Until now, the shortage of prison beds for women in the upper North Island has meant sending prisoners to other women’s prisons often far away from family and community support networks. As a result prisoners have been unable to see their children and partners regularly or easily, and have had to prepare for their release and return to their community from another part of New Zealand.

The prison has been designed especially to address the rehabilitation needs of prisoners. It aims to create an environment where motivated prisoners can get the help they need to turn around their lives. Getting self-motivation is often the hard part. I know that Corrections Officers put a lot of effort into encouraging inmates to be self-reliant, and to take responsibility for their own actions.

The aim is for prisoners to make their way through the system, and emerge as people with the skills to cope, to contribute to their communities, and to not re-offend.

Women prisoners here will attend programmes designed to support them to live healthy non-offending lives, from parenting skills to budgeting, alcohol and drug programmes, and violence prevention. They can complete programmes here which will confront offending behaviours and gain the tools to avoid re-offending.

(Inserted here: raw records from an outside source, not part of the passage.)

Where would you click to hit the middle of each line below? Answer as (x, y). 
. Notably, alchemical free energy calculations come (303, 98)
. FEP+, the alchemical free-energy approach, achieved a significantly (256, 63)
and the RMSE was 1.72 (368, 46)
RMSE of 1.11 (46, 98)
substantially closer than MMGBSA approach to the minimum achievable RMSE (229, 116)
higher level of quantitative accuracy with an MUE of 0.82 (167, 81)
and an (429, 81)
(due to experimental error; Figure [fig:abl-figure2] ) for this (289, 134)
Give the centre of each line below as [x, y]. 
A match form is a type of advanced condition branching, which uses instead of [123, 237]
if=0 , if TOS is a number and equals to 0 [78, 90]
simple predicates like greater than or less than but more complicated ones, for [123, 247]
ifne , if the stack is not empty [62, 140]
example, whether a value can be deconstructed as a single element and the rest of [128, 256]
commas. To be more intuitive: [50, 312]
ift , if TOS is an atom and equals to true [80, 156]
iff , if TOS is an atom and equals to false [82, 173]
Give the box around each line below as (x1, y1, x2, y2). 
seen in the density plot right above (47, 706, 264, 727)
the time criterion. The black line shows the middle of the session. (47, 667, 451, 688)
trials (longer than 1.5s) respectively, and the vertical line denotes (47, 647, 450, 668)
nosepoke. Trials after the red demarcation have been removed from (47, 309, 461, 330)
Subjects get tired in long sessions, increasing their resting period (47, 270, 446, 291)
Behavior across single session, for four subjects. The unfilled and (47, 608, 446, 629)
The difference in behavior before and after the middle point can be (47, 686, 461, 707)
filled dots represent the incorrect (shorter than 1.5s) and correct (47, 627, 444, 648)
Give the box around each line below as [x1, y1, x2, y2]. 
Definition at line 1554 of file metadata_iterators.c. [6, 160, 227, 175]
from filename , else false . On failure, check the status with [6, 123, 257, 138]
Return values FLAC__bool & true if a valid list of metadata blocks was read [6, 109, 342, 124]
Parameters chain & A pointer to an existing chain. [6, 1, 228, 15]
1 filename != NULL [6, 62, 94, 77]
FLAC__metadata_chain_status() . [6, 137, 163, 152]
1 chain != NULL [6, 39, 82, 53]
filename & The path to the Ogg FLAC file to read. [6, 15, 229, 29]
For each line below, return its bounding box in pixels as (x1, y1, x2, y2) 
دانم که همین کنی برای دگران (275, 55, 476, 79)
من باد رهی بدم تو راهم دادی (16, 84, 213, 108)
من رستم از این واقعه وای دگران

Women make up a small but increasing percentage of the prisoner population. Today, there are around 430 women in New Zealand prisons, and unfortunately the number looks set to increase.

The majority of these prisoners are young and Maori, with low levels of educational achievement, and few work skills. Few have been in paid employment prior to their imprisonment.

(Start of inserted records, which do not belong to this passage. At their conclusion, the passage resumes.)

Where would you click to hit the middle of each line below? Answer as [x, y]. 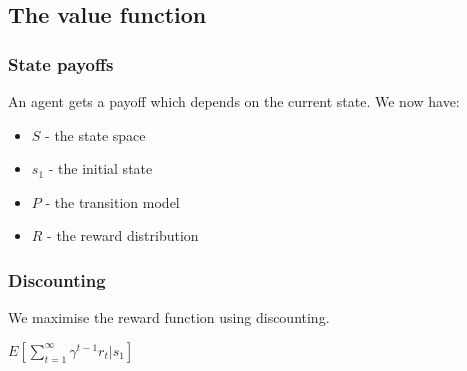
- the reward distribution [123, 235]
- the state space [95, 134]
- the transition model [112, 201]
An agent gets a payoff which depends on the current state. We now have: [234, 101]
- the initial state [100, 168]
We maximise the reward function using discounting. [169, 317]
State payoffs [61, 63]
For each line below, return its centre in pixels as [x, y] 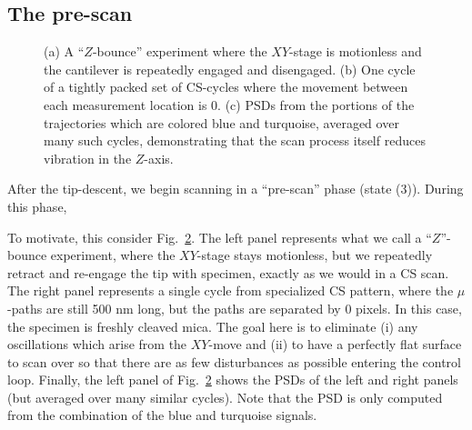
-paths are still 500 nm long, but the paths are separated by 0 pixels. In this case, [235, 308]
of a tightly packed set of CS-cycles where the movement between [226, 87]
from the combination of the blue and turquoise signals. [162, 415]
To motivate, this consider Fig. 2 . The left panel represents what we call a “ [220, 237]
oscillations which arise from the [97, 344]
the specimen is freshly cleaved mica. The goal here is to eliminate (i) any [213, 326]
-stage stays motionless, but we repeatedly [315, 255]
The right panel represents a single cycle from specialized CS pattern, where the [231, 290]
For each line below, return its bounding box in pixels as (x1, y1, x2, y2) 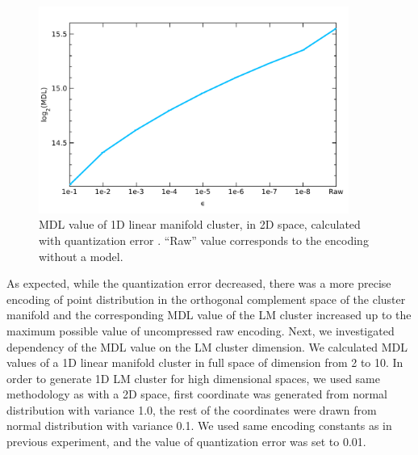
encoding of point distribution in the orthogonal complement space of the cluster (6, 290, 406, 307)
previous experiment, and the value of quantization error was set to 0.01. (6, 433, 366, 450)
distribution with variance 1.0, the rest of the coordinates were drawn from (6, 401, 377, 418)
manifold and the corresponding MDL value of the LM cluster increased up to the (6, 306, 412, 323)
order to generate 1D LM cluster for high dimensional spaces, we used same (6, 369, 380, 386)
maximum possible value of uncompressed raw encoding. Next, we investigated (6, 322, 395, 339)
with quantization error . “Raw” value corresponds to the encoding (39, 231, 369, 248)
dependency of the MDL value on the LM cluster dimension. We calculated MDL (6, 338, 408, 355)

Invariably they have complex problems related to both their offending and their ability to function on a day-to-day basis. They usually come to prison with health, substance abuse, and addiction issues. Violence has all too often been a way of life for them, and a large number of women prisoners have been abused. Also common are backgrounds of relationship difficulties

Many prisoners are mothers with children, who themselves are at high risk because of having a parent in prison. Before their imprisonment, many of these women prisoners were often also the sole childcare provider.

Accommodating prisoner mothers closer to home makes it easier for family and support networks to keep in contact. Here there is a nursery room so approved prisoners visit daily with their babies while they are being cared for in the community. Some prisoners may be eligible to live in a self care unit with their baby until the baby reaches six months old.

The women imprisoned here will generally serve sentences of two years or fewer. They will then be released back into our communities, so we do need to do all we can to support them becoming contributing members of society. Auckland Region Women’s Prison can help this to become a reality.

There’s a very special group of people here today who must be acknowledged for the work they have done, and will continue to do, at Auckland Women’s, to reduce re-offending.

They are Puukaki ki te Aakitai, the facility’s kaitiaki, or site guardians, for their involvement so far. I recognise that their work has really only just begun.

While Maori make up around fifteen per cent of New Zealand’s total population, they do account for almost half the prison muster. If solutions to the problem of the rising prison population are to work, they have to work for Maori.

Puukaki ki te Aakitai will be actively working in Auckland Region Women’s Prison running programmes to support the rehabilitation and reintegration of Maori prisoners into their communities. Their involvement has been and will be vital to the prison’s management, operation, programmes, and delivery of services, and to the wellbeing of everyone involved.

Overall our government’s goal is to continue to protect our communities, and further reduce crime.

The more successfully we can reintegrate prisoners, the more successful we will be at reducing re-offending.

It is now my pleasure to declare Auckland Region Women’s Corrections Facility officially open.